“We choose to go to the moon in this decade and do the other things, not because they are easy, but because they are hard, because that goal will serve to organize and measure the best of our energies and skills, because that challenge is one that we are willing to accept, one we are unwilling to postpone, and one which we intend to win, and the others, too.” JFK ’62
Are we still that America? Or is the American dream now the Asian dream?
History always romanticizes the past. For the vast majority of Americans in the 1960s life was a hard and unnoticed struggle to earn a living and raise children. Soaring rhetoric didn’t pay the bills or cure poverty, but it did give the nation pride and direction. That generation felt everything was possible.
And on July 20th 1969, an American man landed on the moon.
FDR gave the nation a rallying point to overcome the Depression; then the ‘Greatest Generation’ won WW II.
Where is today’s rallying call?
We dominated the industrial and technological advances of the 20th century. We made things and when others made them cheaper, we won with information technology. We didn’t make as much, but we knew how to sell what other people made cheaper.
But the 21st century is bringing challenges that our political classes are unwilling to address.
Preeminent is energy generation intertwined with climate change. We must stop the job-crushing dollar outflows to Middle-Eastern potentates and the seething ‘Arab street’.
In a time of straightened government finance, at a time when our social contract demands more money, we are forced to spend billions on Homeland security and pointless and unwinnable wars in flyspeck countries.

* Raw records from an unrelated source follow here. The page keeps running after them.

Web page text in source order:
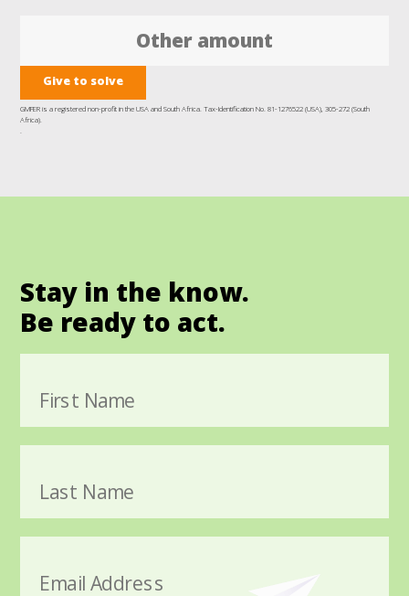
Give to solve
GMFER is a registered non-profit in the USA and South Africa. Tax-Identification No. 81-1276522 (USA), 305-272 (South
Africa).
Stay in the know.
Be ready to act.
First Name
Last Name
Email Address

And what is our politicians’ reaction. Inanities like ‘drill, baby, drill’ – a cheap slogan that is a flaccid substitute for an actual policy.
It takes an idiot to see that a permanent solution to our energy problem is burning a dwindling stock of fossil fuels. ‘More of the same’ is hardly the hallmark of an entrepreneurial and technologically advanced economy. Green tech is where the jobs are and whether they will be American jobs and American profits is up to the politicians.
But they would rather debate over a heavy handed government mandate for a certain type of light bulb. They would rather argue the science of climate change. But the science (while settled) doesn’t matter; the rest of the world has made up its mind.
Donald Rumsfeld smeared France, Germany, Spain etc. as ‘old Europe’ because they weren’t as eager to dive into the Arab morass, but our failure to embrace new technologies will leave us as ‘old America’; which, in an unpleasant irony, is being overtaken by ‘old Europe’ in energy technology.
While our politicians waffle China is devoting considerable economic resources to alternate energy. These aren’t tree-hugging, nature lovers. They are economic pragmatists. They do it, not because it is morally right, but because it is economically smart.
A justification for doing nothing is that our economy is too fragile, that we can’t afford change right now, that the biggest problem is the deficit and it is an unfair burden for our children to bear. But we didn’t finally shed the bonds of the Depression by cutting government spending. We didn’t fight WWII while trying to balance the budget. We didn’t defeat the Axis powers by cutting the taxes of the wealthy. And the children of the WWII generation enjoyed an unprecedented increase in the standard of living as the prosperity of the post war years created the great American middle-class.
If I had one wish it would be that our politicians would find the courage to think big. I don’t see a single one I would name a bridge after.